[Exercise aim]
Which lines run from the one containing "SecretMuseum" to the end of the entries below? Reproduce them exactly, both ends included.
Records for the exercise below:
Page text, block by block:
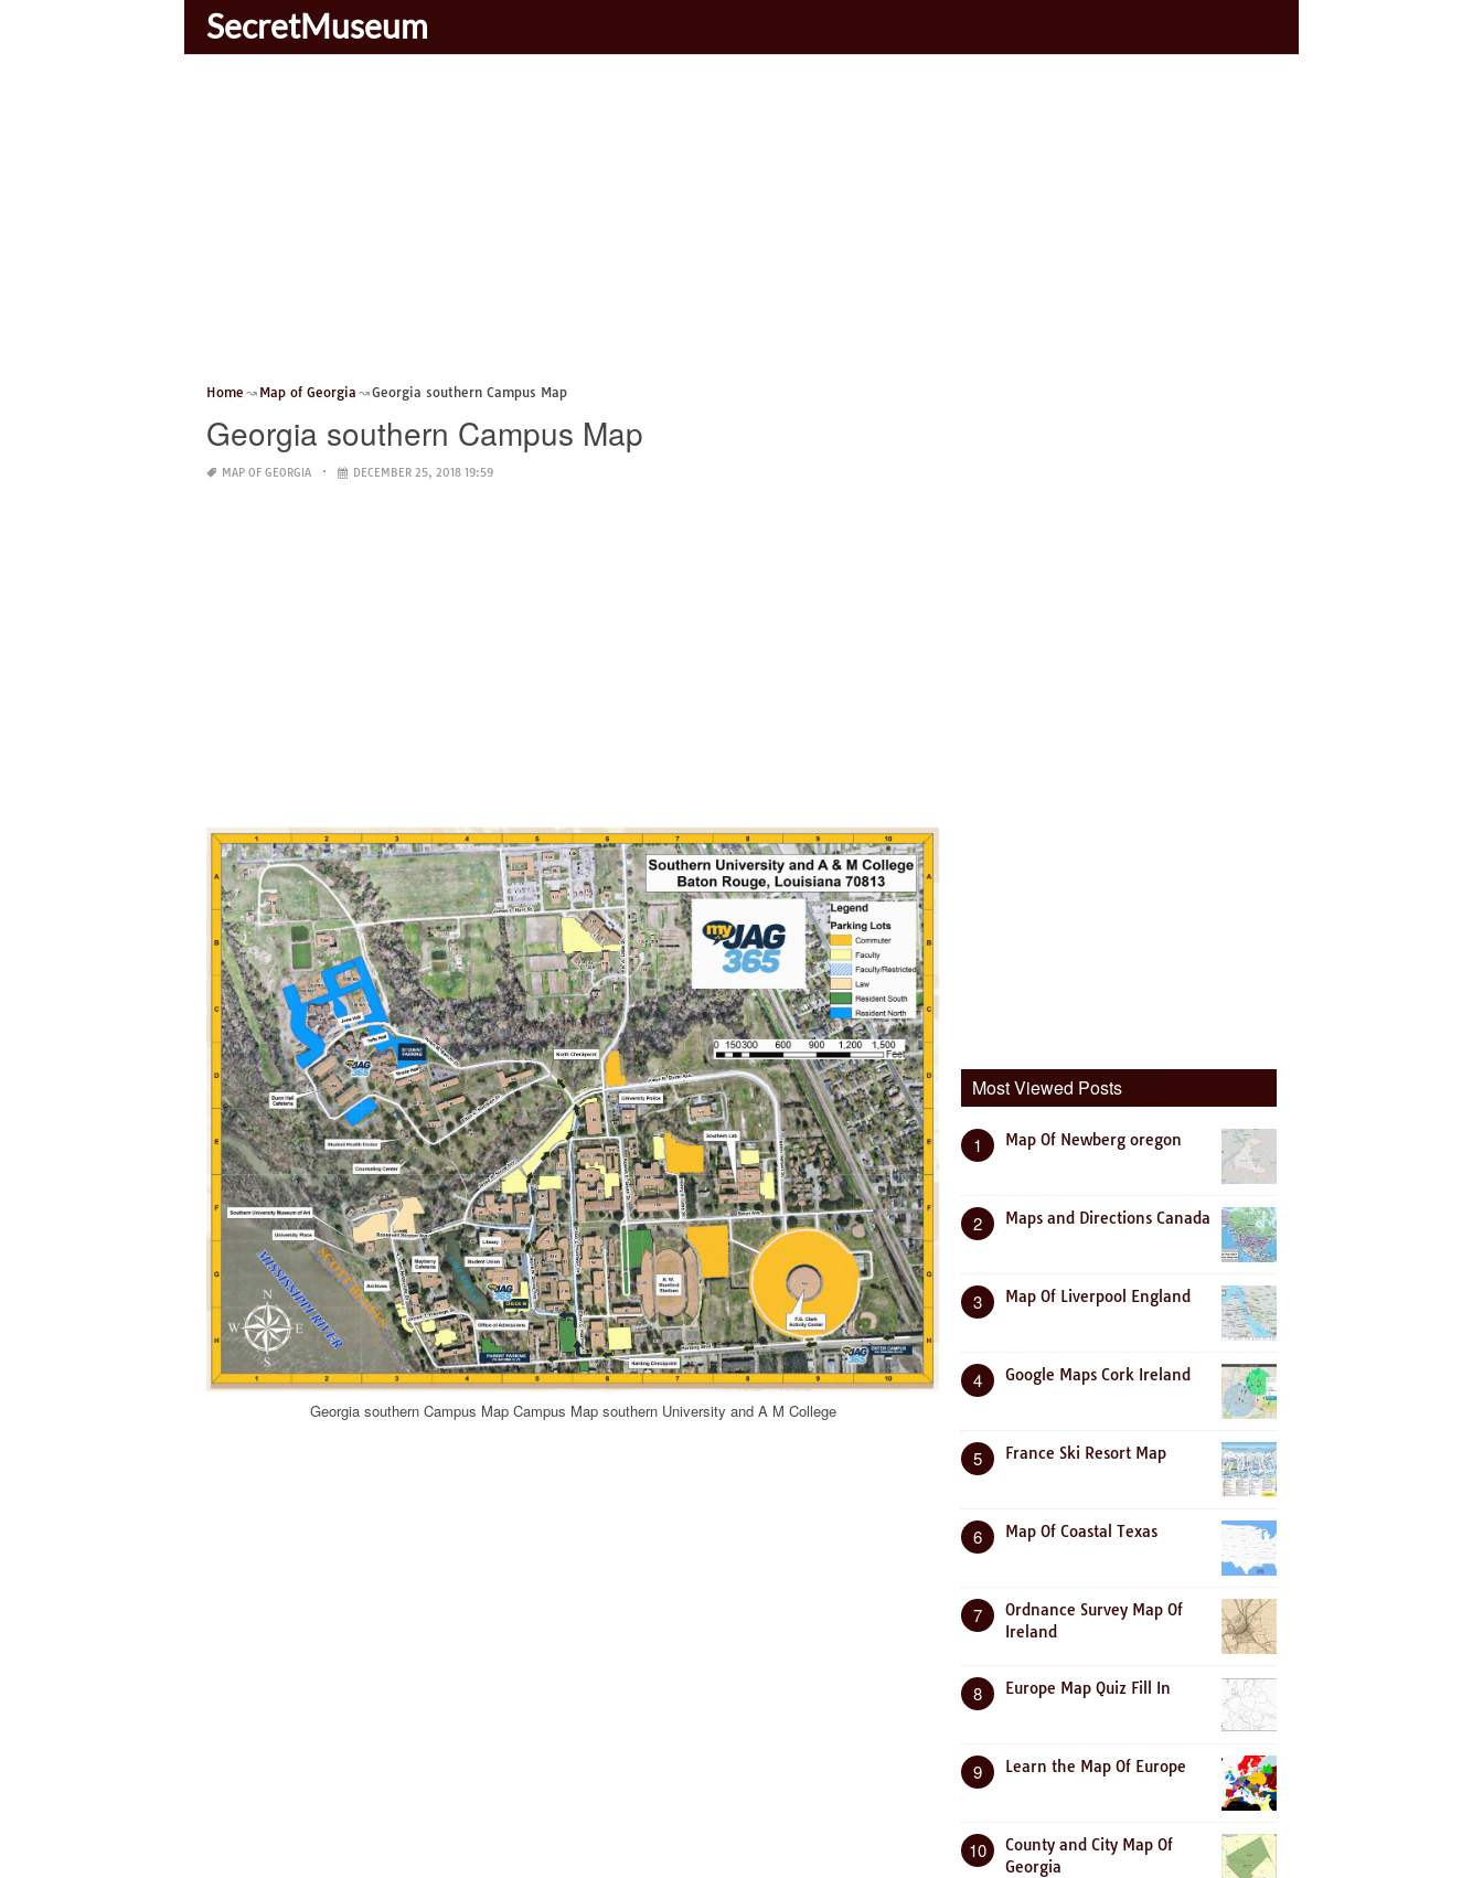
SecretMuseum
Home Map of Georgia Georgia southern Campus Map
Georgia southern Campus Map
MAP OF GEORGIA DECEMBER 25, 2018 19:59
Georgia southern Campus Map Campus Map southern University and A M College
Most Viewed Posts
1 Map Of Newberg oregon
2 Maps and Directions Canada
3 Map Of Liverpool England
4 Google Maps Cork Ireland
5 France Ski Resort Map
6 Map Of Coastal Texas
7
Ordnance Survey Map Of
Ireland
8 Europe Map Quiz Fill In
9 Learn the Map Of Europe
10
County and City Map Of
Georgia
End of Records for the exercise.
[Your response]
SecretMuseum
Home Map of Georgia Georgia southern Campus Map
Georgia southern Campus Map
MAP OF GEORGIA DECEMBER 25, 2018 19:59
Georgia southern Campus Map Campus Map southern University and A M College
Most Viewed Posts
1 Map Of Newberg oregon
2 Maps and Directions Canada
3 Map Of Liverpool England
4 Google Maps Cork Ireland
5 France Ski Resort Map
6 Map Of Coastal Texas
7
Ordnance Survey Map Of
Ireland
8 Europe Map Quiz Fill In
9 Learn the Map Of Europe
10
County and City Map Of
Georgia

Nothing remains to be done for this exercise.